_Problem statement_
Find the line that contains "CGopherConnection::GetAttribute (76, 609)", then repeat it and each line after it to the end of the records, exactly.

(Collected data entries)
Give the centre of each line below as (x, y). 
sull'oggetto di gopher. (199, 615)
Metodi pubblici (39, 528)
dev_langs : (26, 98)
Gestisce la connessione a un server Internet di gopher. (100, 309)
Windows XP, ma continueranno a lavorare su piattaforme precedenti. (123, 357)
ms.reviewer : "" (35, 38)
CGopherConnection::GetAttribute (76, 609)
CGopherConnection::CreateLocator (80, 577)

_Reply to the task_
CGopherConnection::GetAttribute (76, 609)
CGopherConnection::CreateLocator (80, 577)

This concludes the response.